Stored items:
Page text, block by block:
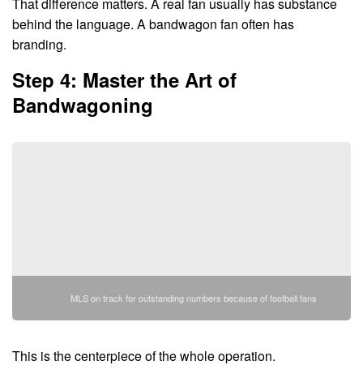
behind the language. A bandwagon fan often has
branding.
Step 4: Master the Art of
Bandwagoning
MLS on track for outstanding numbers because of football fans
This is the centerpiece of the whole operation.
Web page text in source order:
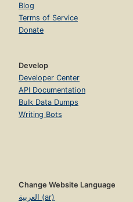
Blog
Terms of Service
Donate
Develop
Developer Center
API Documentation
Bulk Data Dumps
Writing Bots
Change Website Language
العربية (ar)
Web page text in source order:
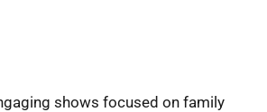
shows focused on family
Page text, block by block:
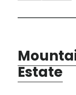
Estate

§ Directions:
Each entry above is to be given again exactly, and any image in it is to be dropped.

§ Solution:
Page text, block by block:
behind the language. A bandwagon fan often has
branding.
Step 4: Master the Art of
Bandwagoning
MLS on track for outstanding numbers because of football fans
This is the centerpiece of the whole operation.
Web page text in source order:
Blog
Terms of Service
Donate
Develop
Developer Center
API Documentation
Bulk Data Dumps
Writing Bots
Change Website Language
العربية (ar)
Web page text in source order:
shows focused on family
Page text, block by block:
Estate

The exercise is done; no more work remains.